The Hard SF Renaissance
Page 118
She collapses against the walls and wishes she could scream. The floor of the airlock drops away like a gallows. Lenie Clarke falls writhing into the abyss.
They come out of the freezing darkness, headlights blazing, into an oasis of sodium luminosity. Machines grow everywhere at the Throat, like metal weeds. Cables and conduits spiderweb across the seabed in a dozen directions. The main pumps stand over twenty meters high, a regiment of submarine monoliths fading from sight on either side. Overhead floodlights bathe the jumbled structures in perpetual twilight.
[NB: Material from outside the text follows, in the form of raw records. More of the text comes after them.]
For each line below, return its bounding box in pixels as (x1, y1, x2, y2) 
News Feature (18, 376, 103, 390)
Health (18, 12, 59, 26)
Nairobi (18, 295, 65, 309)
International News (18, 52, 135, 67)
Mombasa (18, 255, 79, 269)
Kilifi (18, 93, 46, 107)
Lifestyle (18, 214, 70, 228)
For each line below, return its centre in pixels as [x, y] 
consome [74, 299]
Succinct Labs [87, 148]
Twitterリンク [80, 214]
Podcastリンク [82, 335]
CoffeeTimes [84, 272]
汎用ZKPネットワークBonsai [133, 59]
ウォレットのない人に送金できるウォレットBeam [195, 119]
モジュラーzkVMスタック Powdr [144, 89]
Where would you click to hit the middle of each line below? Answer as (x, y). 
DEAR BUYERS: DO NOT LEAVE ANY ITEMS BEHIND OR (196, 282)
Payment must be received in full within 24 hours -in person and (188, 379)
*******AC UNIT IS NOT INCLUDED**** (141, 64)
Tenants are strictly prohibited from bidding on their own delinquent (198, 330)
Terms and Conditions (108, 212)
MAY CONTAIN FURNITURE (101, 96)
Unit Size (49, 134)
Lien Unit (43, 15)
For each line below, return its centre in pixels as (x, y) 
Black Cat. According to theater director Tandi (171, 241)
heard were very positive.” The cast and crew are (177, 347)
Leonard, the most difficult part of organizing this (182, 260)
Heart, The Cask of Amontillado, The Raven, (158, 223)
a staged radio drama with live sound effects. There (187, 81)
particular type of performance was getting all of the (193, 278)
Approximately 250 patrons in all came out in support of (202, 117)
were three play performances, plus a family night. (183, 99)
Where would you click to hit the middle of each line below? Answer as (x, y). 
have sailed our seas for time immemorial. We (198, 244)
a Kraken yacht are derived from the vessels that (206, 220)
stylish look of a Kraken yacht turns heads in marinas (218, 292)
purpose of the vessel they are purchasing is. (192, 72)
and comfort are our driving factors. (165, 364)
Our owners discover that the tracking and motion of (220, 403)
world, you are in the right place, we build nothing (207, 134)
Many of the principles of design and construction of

They stop for a moment, hands resting on the line that guided them here.
“I’ll never get used to it,” Ballard grates in a caricature of her usual voice.
Clarke glances at her wrist thermistor. “Thirty-four Centigrade.” The words buzz, metallic, from her, larynx. It feels so wrong to talk without breathing.
Ballard lets go of the rope and launches herself into the light. After a moment, breathless, Clarke follows.
There is so much power here, so much wasted strength. Here the continents themselves do ponderous battle. Magma freezes; icy seawater turns to steam; the very floor of the ocean is born by painful centimeters each year. Human machinery does not make energy, here at Dragon’s Throat; it merely hangs on and steals some insignificant fraction of it back to the mainland.
Clarke flies through canyons of metal and rock, and knows what it is to be a parasite. She looks down. Shellfish the size of boulders, crimson worms three meters long crowd the seabed between the machines. Legions of bacteria, hungry for sulphur, lace the water with milky veils.
The water fills with a sudden terrible cry.
It doesn’t sound like a scream. It sounds as though a great harp string is vibrating in slow motion. But Ballard is screaming, through some reluctant interface of flesh and metal:
“LENIE—”
Clarke turns in time to see her own arm disappear into a mouth that seems impossibly huge.
Teeth like scimitars clamp down on her shoulder. Clarke stares into a scaly black face half-a-meter across. Some tiny dispassionate part of her searches for eyes in that monstrous fusion of spines and teeth and gnarled flesh, and fails. How can it see me? she wonders.
Then the pain reaches her.
She feels her arm being wrenched from its socket. The creature thrashes, shaking its head back and forth, trying to tear her into chunks. Every tug sets her nerves screaming.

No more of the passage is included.